• Work task
Copy out every line of the records in which "samples" can be found.

[Source data]
--
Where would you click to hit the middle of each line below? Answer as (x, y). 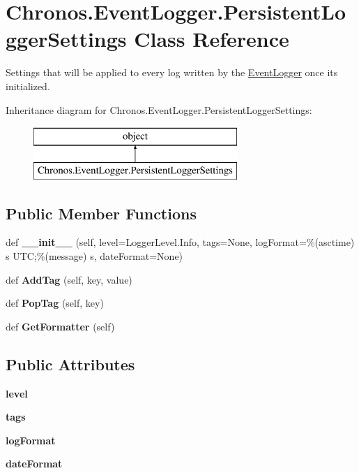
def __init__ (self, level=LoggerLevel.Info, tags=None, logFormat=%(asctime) (180, 242)
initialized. (28, 86)
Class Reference (212, 39)
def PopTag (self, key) (55, 303)
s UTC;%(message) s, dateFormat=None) (94, 256)
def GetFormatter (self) (60, 326)
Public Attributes (70, 364)
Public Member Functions (101, 213)
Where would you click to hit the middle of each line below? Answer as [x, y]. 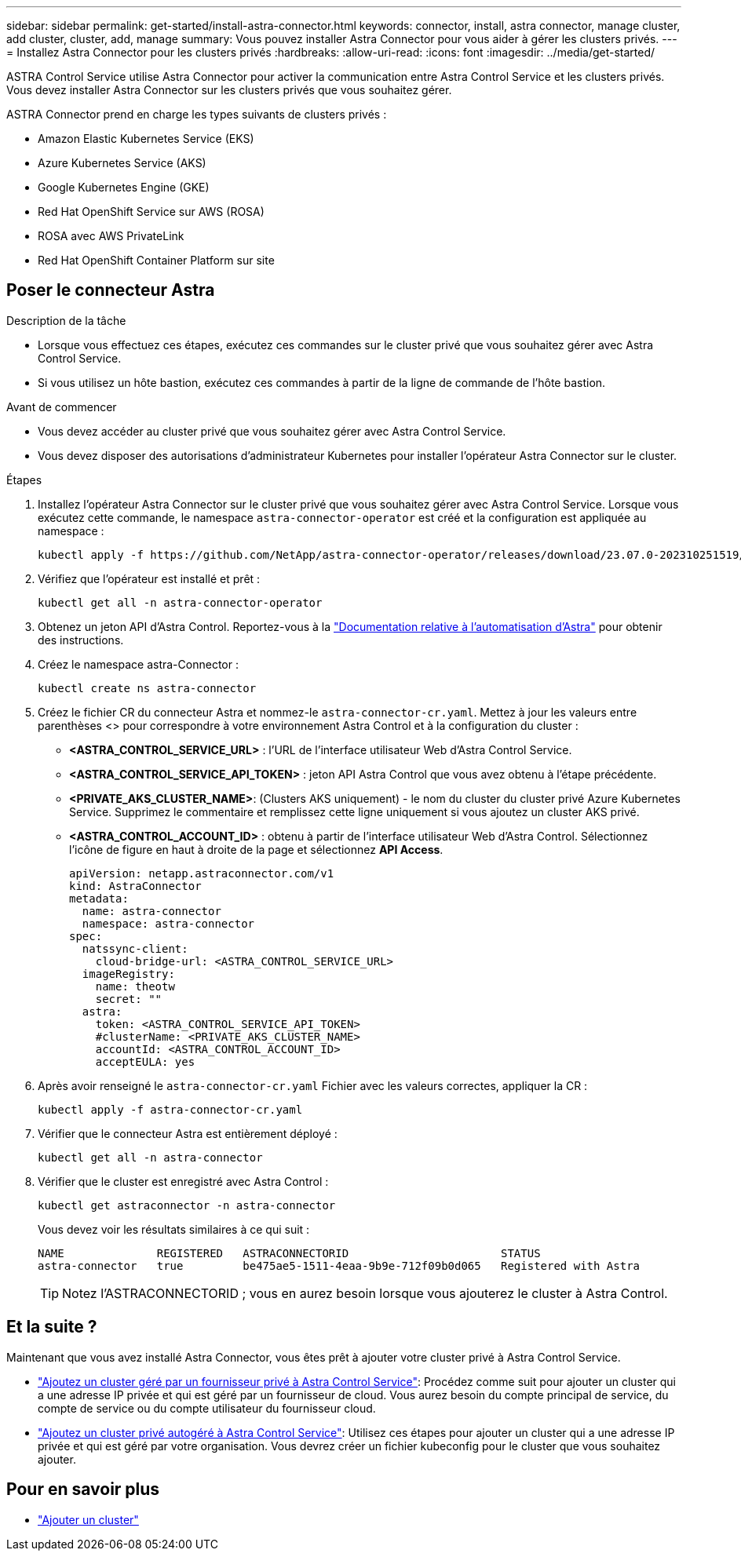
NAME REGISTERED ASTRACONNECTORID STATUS [289, 1253]
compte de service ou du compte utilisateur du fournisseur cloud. [207, 1408]
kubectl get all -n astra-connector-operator [180, 602]
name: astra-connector [151, 911]
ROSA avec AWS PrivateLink [111, 236]
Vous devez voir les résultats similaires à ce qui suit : [174, 1229]
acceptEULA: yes [145, 1061]
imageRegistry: [128, 974]
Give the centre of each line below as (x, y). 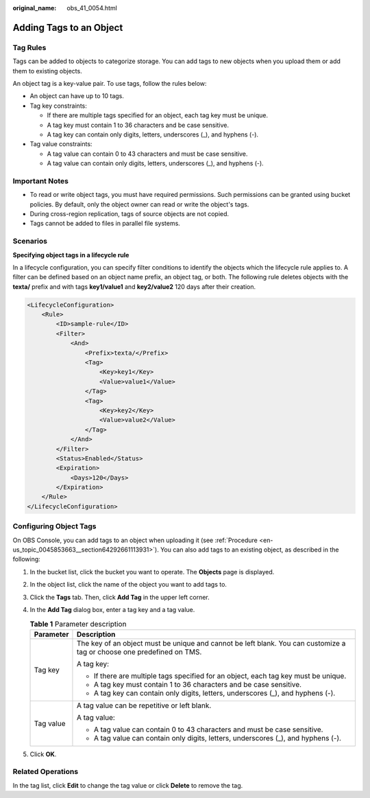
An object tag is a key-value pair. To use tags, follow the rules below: (110, 83)
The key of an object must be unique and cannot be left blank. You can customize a (211, 643)
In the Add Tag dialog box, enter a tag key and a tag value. (112, 609)
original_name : (35, 8)
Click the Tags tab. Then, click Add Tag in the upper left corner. (120, 597)
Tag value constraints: (61, 144)
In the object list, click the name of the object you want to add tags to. (128, 585)
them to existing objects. (47, 71)
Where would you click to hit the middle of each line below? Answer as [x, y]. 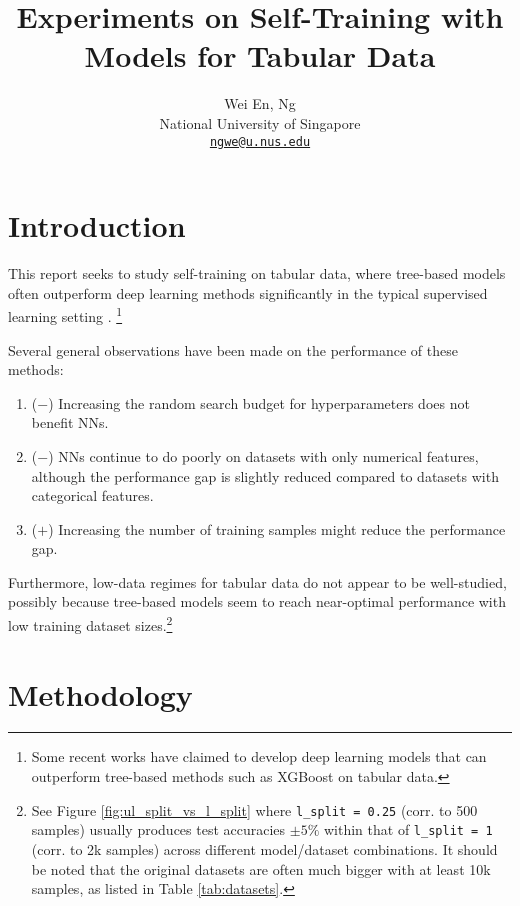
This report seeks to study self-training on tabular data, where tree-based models [257, 273]
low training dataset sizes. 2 [90, 623]
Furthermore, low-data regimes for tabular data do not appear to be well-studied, [257, 581]
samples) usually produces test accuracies [158, 829]
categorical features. [92, 495]
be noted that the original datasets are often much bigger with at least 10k [261, 868]
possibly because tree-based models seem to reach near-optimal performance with [257, 601]
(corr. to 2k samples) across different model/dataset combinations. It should [264, 848]
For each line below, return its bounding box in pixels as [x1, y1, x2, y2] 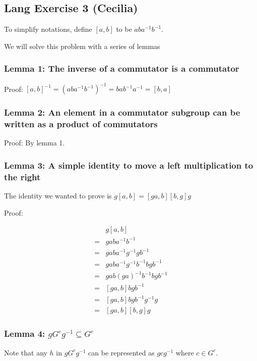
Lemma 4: [4, 327, 45, 340]
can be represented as [88, 347, 155, 357]
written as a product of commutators [4, 117, 158, 130]
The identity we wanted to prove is [4, 190, 112, 200]
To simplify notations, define [4, 24, 92, 34]
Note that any [4, 347, 47, 357]
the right [4, 170, 41, 183]
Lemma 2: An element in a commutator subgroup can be [4, 106, 240, 119]
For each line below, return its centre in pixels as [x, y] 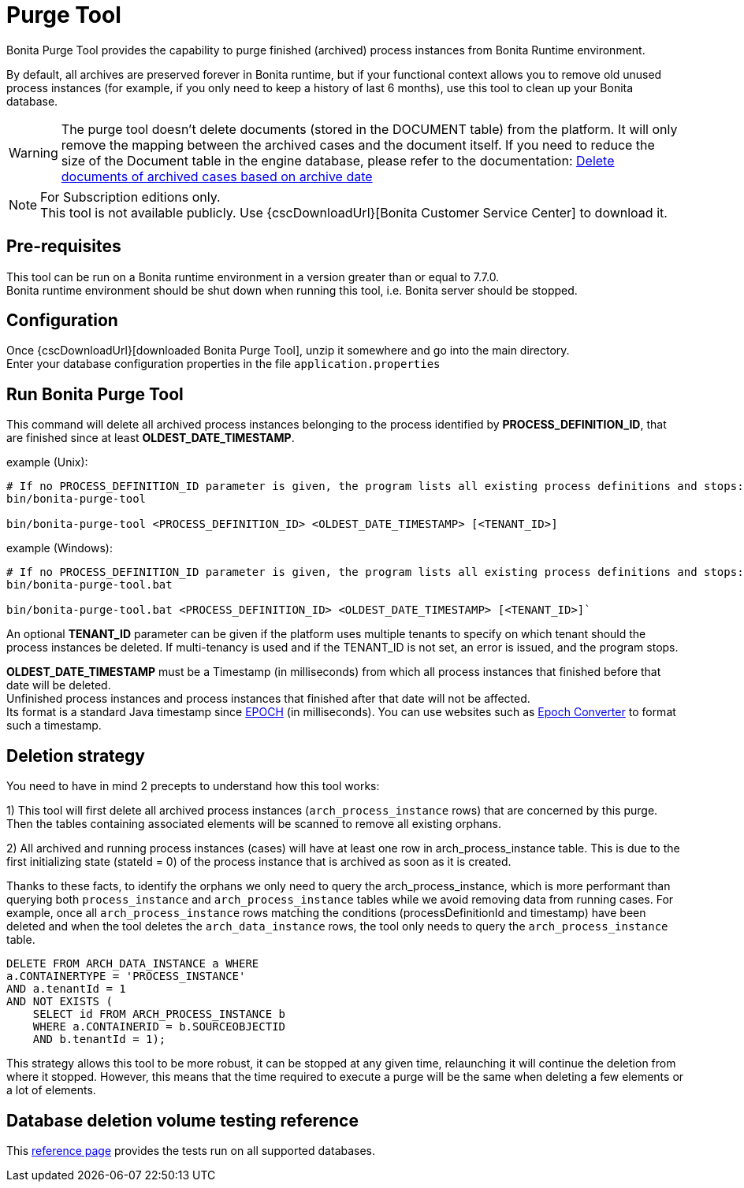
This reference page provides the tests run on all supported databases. [191, 1150]
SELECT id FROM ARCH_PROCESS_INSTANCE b [159, 1014]
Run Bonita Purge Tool [95, 394]
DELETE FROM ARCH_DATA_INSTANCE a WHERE [133, 964]
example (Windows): [60, 548]
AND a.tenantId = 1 [66, 989]
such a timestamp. [54, 726]
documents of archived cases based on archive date [217, 176]
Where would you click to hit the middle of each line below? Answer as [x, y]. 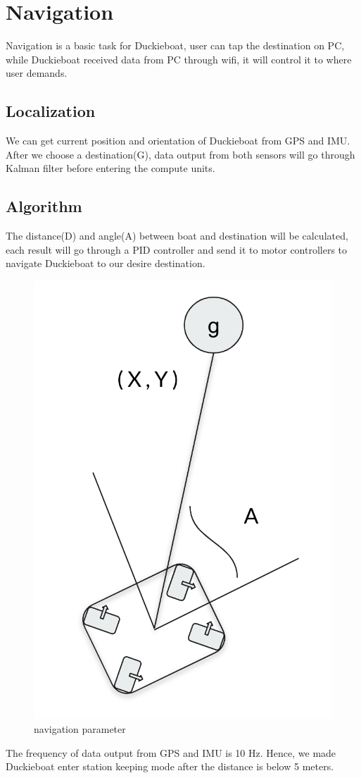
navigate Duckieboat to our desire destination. [106, 263]
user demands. [37, 73]
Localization [51, 111]
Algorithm [44, 206]
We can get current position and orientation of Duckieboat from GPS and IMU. [178, 141]
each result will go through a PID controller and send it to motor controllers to [177, 249]
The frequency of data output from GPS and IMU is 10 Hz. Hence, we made [171, 752]
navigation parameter [80, 728]
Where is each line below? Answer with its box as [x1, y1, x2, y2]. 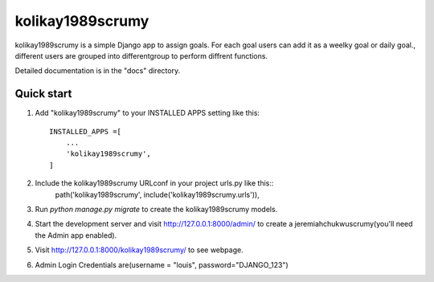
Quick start [14, 87, 72, 100]
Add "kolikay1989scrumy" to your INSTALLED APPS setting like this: [35, 108, 260, 118]
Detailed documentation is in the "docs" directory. [14, 66, 181, 76]
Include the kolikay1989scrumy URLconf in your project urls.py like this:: [35, 178, 274, 188]
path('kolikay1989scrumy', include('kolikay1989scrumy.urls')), [55, 190, 260, 199]
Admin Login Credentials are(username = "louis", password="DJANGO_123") [35, 260, 289, 269]
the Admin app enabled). [35, 230, 117, 240]
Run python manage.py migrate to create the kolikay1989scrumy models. [35, 204, 278, 214]
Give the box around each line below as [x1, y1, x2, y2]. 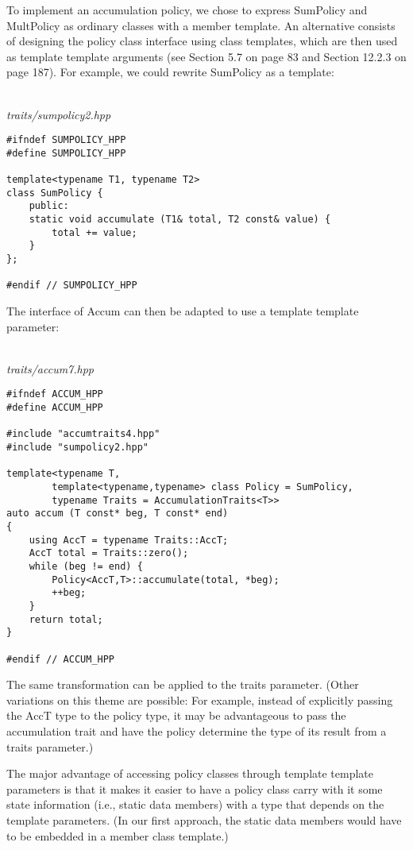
--
• Expected answer
samples) usually produces test accuracies [158, 829]
(corr. to 2k samples) across different model/dataset combinations. It should [264, 848]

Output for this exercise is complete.